Sonho com trechos sem-nexo de uma hipótese tão minha. Ouço ao fundo um soar fúnebre de um querer que me diz o porquê de meus sonhos serem hipóteses. Encorajo-me. Mas vejo que agora você não está por perto.
Sou despertado por uma vinheta de telejornal. Piso em chão gelado. Durmo sozinho. E deixo que o mar desfaça mais uma vez os castelos de areia que construímos hoje.
Só o que eu peço é que haja areia e haja mar, e nós nos veremos no dia seguinte. É a nossa sina. Entreguemo-nos a ela.

quarta-feira, 6 de fevereiro de 2008

Ausente

Levei 10 dias pra falar do meu tédio.
Mas descobri que se falo, desentedio.

Podia o tédio ser saudade.

10 dias

Esses últimos dias meus, de grandes novas, voaram como a poeira: pesada e infinda. Já havia sentido a ausência dos que amo quando a busca destes por mim teve fim. Talvez por tédio, talvez por mim. Mas jamais havia sentido tanto a falta de mim mesmo.
Voltar àquela redoma que há pouco havia deixado não foi fácil, sabia eu que muitos não estariam mais lá, teriam voado ao mundo. Muito me incomodou os rostos felizes, o barulho, a iminência de um futuro coletivo do qual eu não fazia parte.

Desses últimos dias meus, de sol forte, recebi o castigo por prever o futuro, arquitetar o tempo. Os poucos passos que dei foram para trás. Conheci a monotonia da minha própria ausência, a qual sempre desejei. Ouvi o barulho dos credores, o riso dos fortes, vi os olhos dos loucos.

Nesses últimos dias meus, tão meus que esqueço, percebi que a solidão nem sempre é algo tão bom.
E então voltei à porta, ao fim do décimo dia. Assisti ao pôr-do-sol ao receber-me de volta, melancólico e cansado, sem saber ao certo o que viria a ser do futuro nosso. Não sei ainda, mas talvez seja melhor assim.

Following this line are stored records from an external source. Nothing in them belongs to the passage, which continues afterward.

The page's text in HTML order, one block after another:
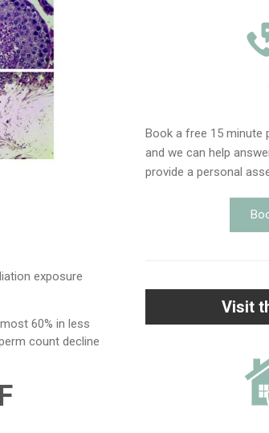
exposure
60% in less
count decline
Book a free 15 minute
and we can help
provide a personal
Visit
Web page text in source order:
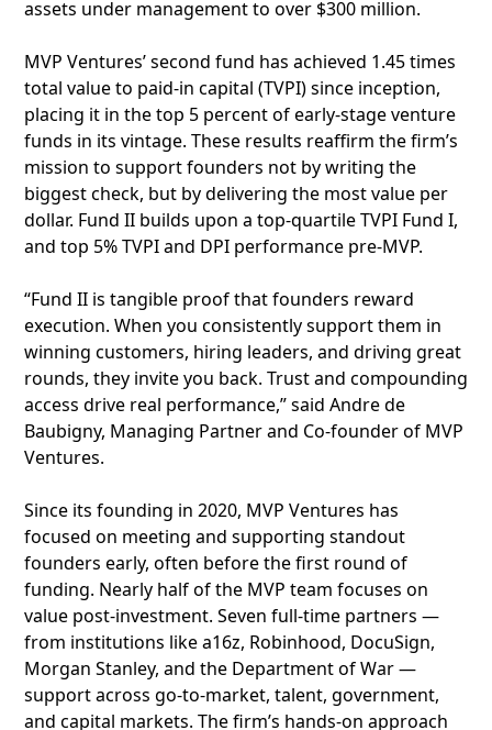
assets under management to over $300 million.
MVP Ventures’ second fund has achieved 1.45 times
total value to paid-in capital (TVPI) since inception,
placing it in the top 5 percent of early-stage venture
funds in its vintage. These results reaffirm the firm’s
mission to support founders not by writing the
biggest check, but by delivering the most value per
dollar. Fund II builds upon a top-quartile TVPI Fund I,
and top 5% TVPI and DPI performance pre-MVP.
“Fund II is tangible proof that founders reward
execution. When you consistently support them in
winning customers, hiring leaders, and driving great
rounds, they invite you back. Trust and compounding
access drive real performance,” said Andre de
Baubigny, Managing Partner and Co-founder of MVP
Ventures.
Since its founding in 2020, MVP Ventures has
focused on meeting and supporting standout
founders early, often before the first round of
funding. Nearly half of the MVP team focuses on
value post-investment. Seven full-time partners —
from institutions like a16z, Robinhood, DocuSign,
Morgan Stanley, and the Department of War —
support across go-to-market, talent, government,
and capital markets. The firm’s hands-on approach
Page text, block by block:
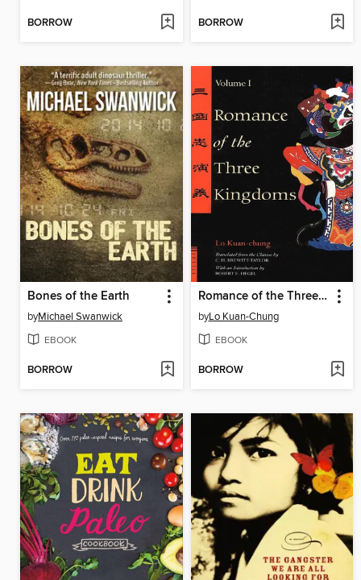
BORROW BORROW
Bones of the Earth
byMichael Swanwick
EBOOK
BORROW
Romance of the Three Kingdoms Volume 1
byLo Kuan-Chung
EBOOK
BORROW
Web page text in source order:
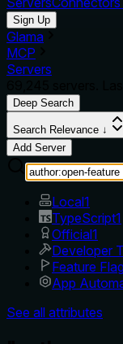
Sign Up
Glama
MCP
Servers
Deep Search
Search Relevance ↓
Add Server
Local1
TypeScript1
Official1
Developer
Feature
App
See all attributes
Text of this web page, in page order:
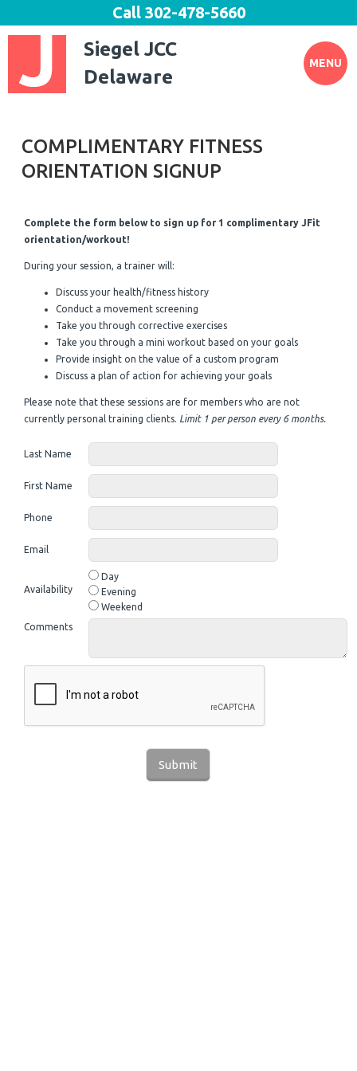
Siegel JCC
Delaware
Call302-478-5660
MENU
COMPLIMENTARY FITNESS
ORIENTATION SIGNUP
Complete the form below to sign up for 1 complimentary JFit
orientation/workout!
During your session, a trainer will:
Discuss your health/fitness history
Conduct a movement screening
Take you through corrective exercises
Take you through a mini workout based on your goals
Provide insight on the value of a custom program
Discuss a plan of action for achieving your goals
Please note that these sessions are for members who are not
currently personal training clients. Limit 1 per person every 6 months.
Last Name
First Name
Phone
Email
Availability
Day
Evening
Weekend
Comments
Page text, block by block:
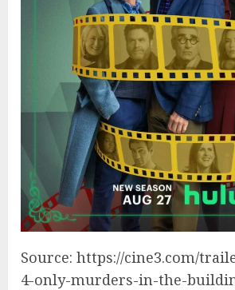
Source: https://cine3.com/
4-only-murders-in-the-
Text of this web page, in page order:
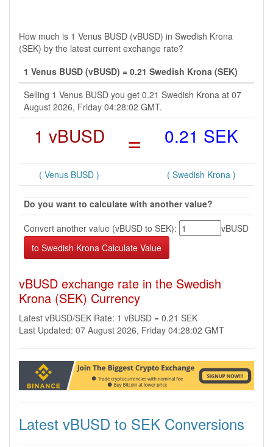
How much is 1 Venus BUSD (vBUSD) in Swedish Krona
(SEK) by the latest current exchange rate?
1 Venus BUSD (vBUSD) = 0.21 Swedish Krona (SEK)
Selling 1 Venus BUSD you get 0.21 Swedish Krona at 07
August 2026, Friday 04:28:02 GMT.
1 vBUSD = 0.21 SEK
( Venus BUSD ) ( Swedish Krona )
Do you want to calculate with another value?
Convert another value (vBUSD to SEK):
vBUSD
vBUSD exchange rate in the Swedish
Krona (SEK) Currency
Latest vBUSD/SEK Rate: 1 vBUSD = 0.21 SEK
Last Updated: 07 August 2026, Friday 04:28:02 GMT
Latest vBUSD to SEK Conversions
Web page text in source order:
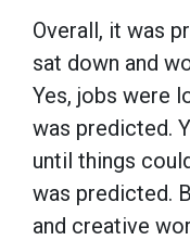
Overall, it was
sat down and
Yes, jobs were
was predicted.
until things
was predicted.
and creative
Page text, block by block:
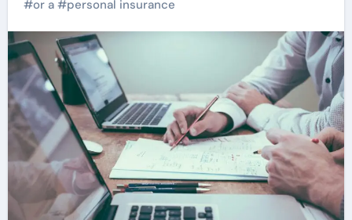
#or a#personal insurance
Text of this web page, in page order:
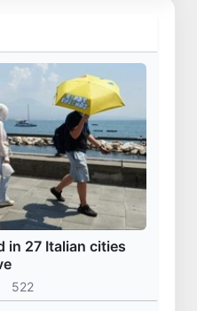
in 27 Italian cities
522

segunda-feira, 14 de janeiro de 2008

O Notório

Despertou seco como seus velhos potes
Tomou cedo o seu café amargo, cheio de amarguras.
Com a mão na xícara se achegou à janela,
Tocou a madeira secular, como sua alma
Lembrou do choro das filhas, hoje longe

O sol nasceu.

Vislumbrou apático a beleza da aurora, como um cego, ou um louco.
Ouviu no rádio a mesma canção, que soava fúnebre

O tempo passou,
Passou ele munindo a enxada

Capinou o roçado,
a cova,
o roçado.

Deitou no chão,
Vestiu a terra, como quem veste a mortalha
E chorou,
Chorou como nunca.
Queria que o seu último verso soasse triste, eternamente.

Virou brisa.



Luiz Felipe Leal

terça-feira, 8 de janeiro de 2008

Noite

Luzes coloridas
Carros velozes
Mendigos na calçada
Piada no boteco
Uísque na boate
Maços de cigarro
Comprimidos químicos
Vídeo pornô
Tornozelos femininos
Espelho para bêbados
E eu aqui, exalando o perfume da noite.

Murilo Abreu

sexta-feira, 4 de janeiro de 2008

Conversinha

Diga aí,
Diga ao meu amigo ao teu lado,
Que com ele me destravo,
Estrago, na fumaça do cigarro de cravo.
E deixa um abraço,
Para os que querem me abraçar
Na paz de uma mesa de bar.

Luiz Felipe Leal

quarta-feira, 2 de janeiro de 2008

Estações

Nesse verão inventarei um novo amor.
Para voltar a sentir o cheiro da primavera, pisar nas folhas secas do outono e receber a brisa fria do inverno.